24. The automated pill order filling system of claim 23, wherein a vision system comprising at least one camera or image sensor is configured to capture images of the pills inside the pill container.

25. The automated pill order filling system of claim 24, wherein the vision system is part of the quality assurance station.

26. The automated pill order filling system of claim 24, wherein the images of the pills inside the pill container are sent, across a communication network, to a communication device of a pharmacist such as a computer, and wherein the pharmacist compares the images of the pills inside the container to a reference image of the pill.

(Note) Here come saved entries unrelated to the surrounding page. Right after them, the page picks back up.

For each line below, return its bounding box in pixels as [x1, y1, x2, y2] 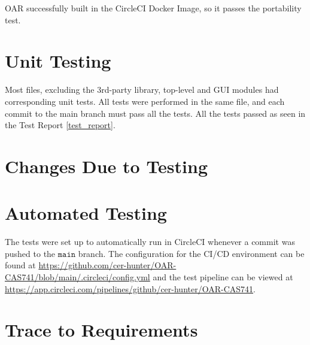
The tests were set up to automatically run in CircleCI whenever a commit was [5, 235, 295, 248]
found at [5, 259, 36, 271]
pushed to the [5, 247, 56, 259]
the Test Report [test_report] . [5, 119, 116, 131]
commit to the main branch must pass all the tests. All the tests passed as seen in [5, 107, 306, 119]
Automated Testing [5, 201, 167, 225]
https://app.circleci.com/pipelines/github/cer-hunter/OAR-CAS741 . [5, 282, 256, 295]
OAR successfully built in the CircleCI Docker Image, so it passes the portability [5, 2, 302, 14]
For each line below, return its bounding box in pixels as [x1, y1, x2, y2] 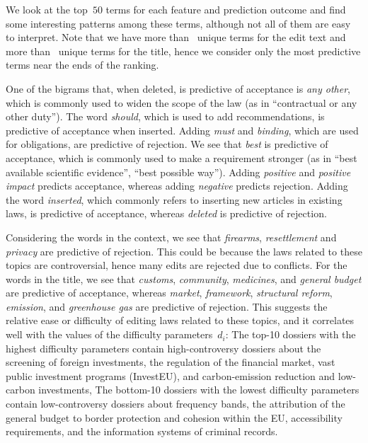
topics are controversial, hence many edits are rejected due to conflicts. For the [6, 258, 347, 272]
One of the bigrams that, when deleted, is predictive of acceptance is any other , [6, 81, 351, 96]
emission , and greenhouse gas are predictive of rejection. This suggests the [6, 299, 328, 313]
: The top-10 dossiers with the [225, 327, 356, 342]
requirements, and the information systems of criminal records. [6, 424, 278, 439]
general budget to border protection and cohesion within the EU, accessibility [6, 410, 343, 425]
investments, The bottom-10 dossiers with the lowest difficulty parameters [38, 382, 360, 397]
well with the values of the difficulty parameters [6, 327, 213, 342]
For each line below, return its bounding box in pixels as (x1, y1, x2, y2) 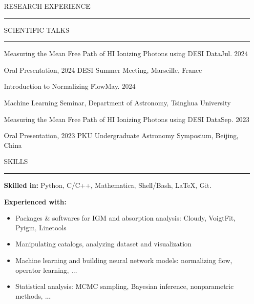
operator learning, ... (15, 264, 77, 275)
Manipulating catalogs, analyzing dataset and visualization (15, 239, 191, 249)
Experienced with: (4, 196, 66, 206)
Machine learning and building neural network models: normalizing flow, (15, 255, 233, 265)
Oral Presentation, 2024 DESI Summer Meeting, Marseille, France (4, 64, 202, 75)
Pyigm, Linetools (15, 222, 66, 232)
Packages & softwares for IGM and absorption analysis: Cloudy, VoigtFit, (15, 213, 236, 223)
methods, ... (15, 290, 51, 301)
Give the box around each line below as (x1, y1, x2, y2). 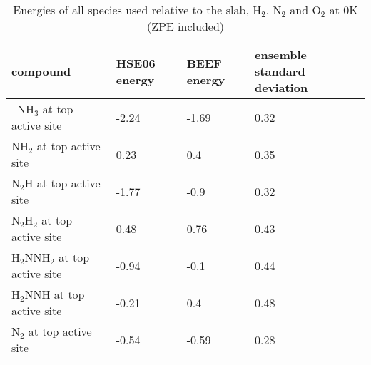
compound (11, 63, 71, 79)
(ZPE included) (146, 18, 225, 34)
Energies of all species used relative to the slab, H (13, 1, 262, 18)
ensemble (255, 46, 307, 63)
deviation (255, 79, 308, 96)
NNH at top (24, 286, 85, 302)
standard (255, 63, 305, 79)
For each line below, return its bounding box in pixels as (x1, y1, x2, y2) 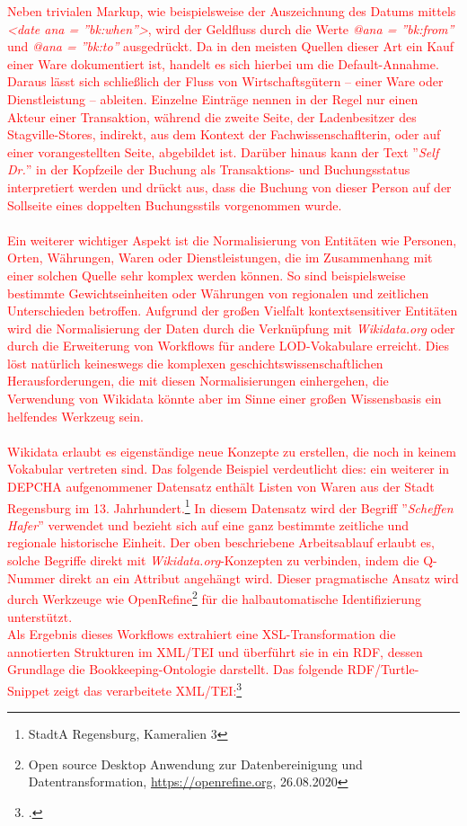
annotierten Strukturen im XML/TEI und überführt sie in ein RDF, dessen (7, 642, 423, 661)
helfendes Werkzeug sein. (7, 406, 144, 425)
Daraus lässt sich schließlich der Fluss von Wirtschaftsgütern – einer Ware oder (7, 72, 444, 91)
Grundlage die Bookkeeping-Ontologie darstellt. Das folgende (7, 660, 344, 679)
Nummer (7, 568, 56, 587)
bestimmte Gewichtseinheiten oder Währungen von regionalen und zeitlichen (7, 283, 429, 302)
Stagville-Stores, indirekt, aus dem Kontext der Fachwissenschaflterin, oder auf (7, 125, 441, 144)
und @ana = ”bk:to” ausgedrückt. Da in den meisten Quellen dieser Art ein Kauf (7, 37, 454, 56)
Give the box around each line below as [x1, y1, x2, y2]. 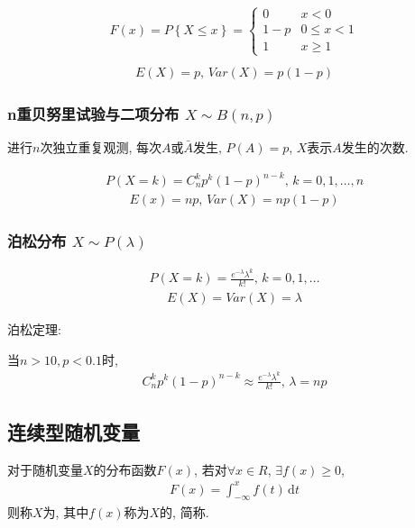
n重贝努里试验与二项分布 [7, 102, 180, 124]
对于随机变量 [7, 460, 83, 478]
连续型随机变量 [7, 417, 140, 445]
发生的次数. [341, 137, 409, 156]
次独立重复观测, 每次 [40, 137, 161, 156]
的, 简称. [160, 502, 209, 521]
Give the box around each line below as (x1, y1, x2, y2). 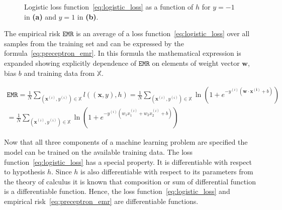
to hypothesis (4, 166, 45, 177)
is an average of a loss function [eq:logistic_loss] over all (76, 28, 250, 39)
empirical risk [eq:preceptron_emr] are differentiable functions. (4, 195, 199, 206)
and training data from (24, 67, 95, 78)
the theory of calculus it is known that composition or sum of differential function (4, 176, 256, 186)
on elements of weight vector (152, 57, 240, 68)
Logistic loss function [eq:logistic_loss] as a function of (24, 2, 194, 12)
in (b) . (77, 11, 99, 22)
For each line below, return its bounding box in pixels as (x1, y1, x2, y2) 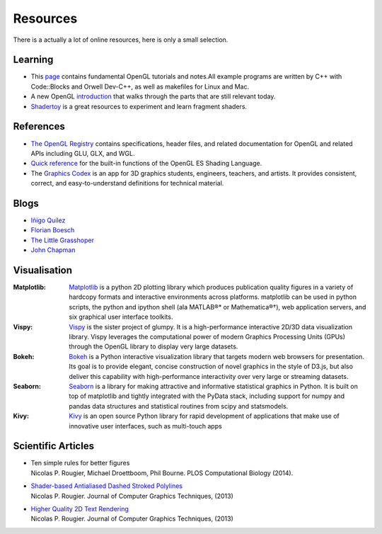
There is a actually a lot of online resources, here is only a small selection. (13, 35, 228, 44)
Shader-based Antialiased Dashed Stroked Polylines (30, 482, 183, 490)
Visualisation (13, 264, 73, 276)
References (13, 120, 65, 132)
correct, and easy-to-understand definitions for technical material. (30, 179, 224, 188)
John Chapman (30, 246, 76, 254)
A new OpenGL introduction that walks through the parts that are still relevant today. (30, 92, 276, 101)
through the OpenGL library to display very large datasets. (69, 342, 238, 351)
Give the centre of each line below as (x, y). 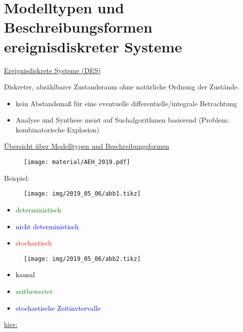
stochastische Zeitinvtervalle (58, 308)
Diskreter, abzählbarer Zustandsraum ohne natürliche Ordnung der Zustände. (122, 87)
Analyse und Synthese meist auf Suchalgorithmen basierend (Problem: (122, 120)
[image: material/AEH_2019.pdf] (77, 162)
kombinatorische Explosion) (57, 129)
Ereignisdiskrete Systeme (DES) (52, 70)
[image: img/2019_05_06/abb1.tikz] (82, 194)
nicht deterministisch (47, 226)
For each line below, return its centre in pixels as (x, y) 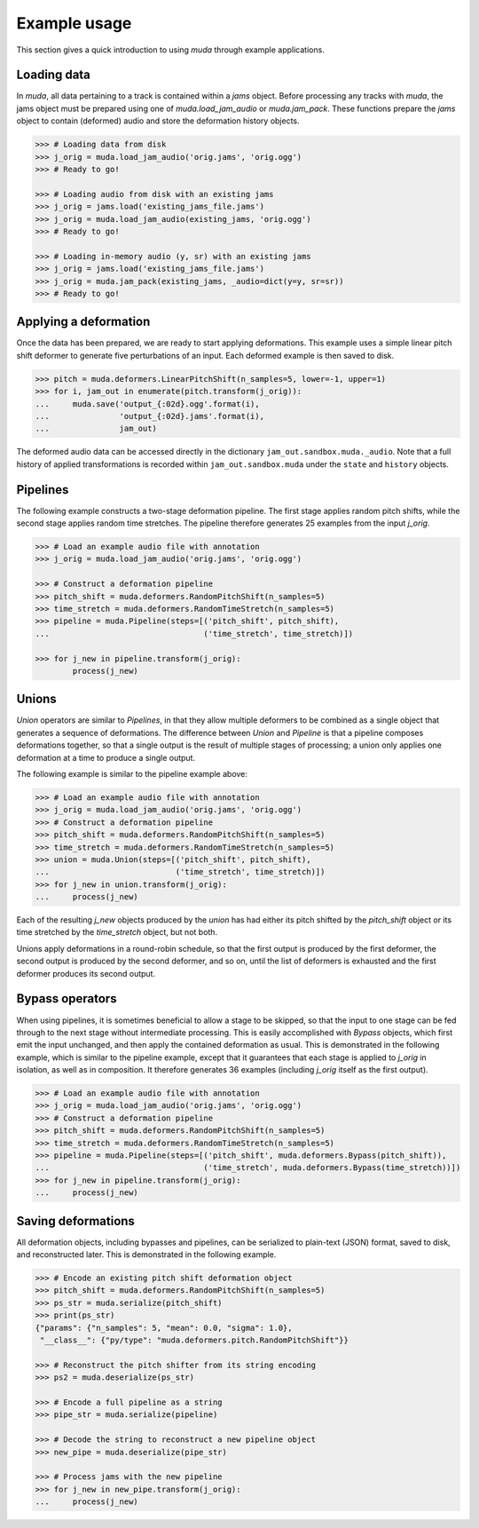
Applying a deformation (83, 322)
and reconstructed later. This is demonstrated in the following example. (146, 1255)
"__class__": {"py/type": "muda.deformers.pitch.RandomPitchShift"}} (195, 1340)
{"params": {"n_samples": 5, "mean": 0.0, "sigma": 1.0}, (164, 1328)
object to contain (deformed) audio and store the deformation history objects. (158, 121)
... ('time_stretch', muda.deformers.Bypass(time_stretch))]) (248, 1168)
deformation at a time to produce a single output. (106, 757)
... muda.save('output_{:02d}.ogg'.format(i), (148, 404)

27. The automated pill order filling system of claim 24, wherein the images of the pills inside the pill container are sent, across a communication network, to a computer system comprising an artificial intelligence engine that is configured to automatically, and without human input, compare the images of the pills inside the container to a reference image of the pill.

28. The automated pill order filling system of claim 23, wherein the pill container comprises: a radio frequency identification (RFID) chip integrated in the label.

29. The automated pill order filling system of claim 28, wherein the RFID chip is used to verify a prescription of the pill order associated with the pill container.

30. The automated pill order filling system of claim 23, wherein the pill container comprises: a smart tag integrated in the label, wherein the smart tag is used to verify a prescription of the pill order associated with the pill container.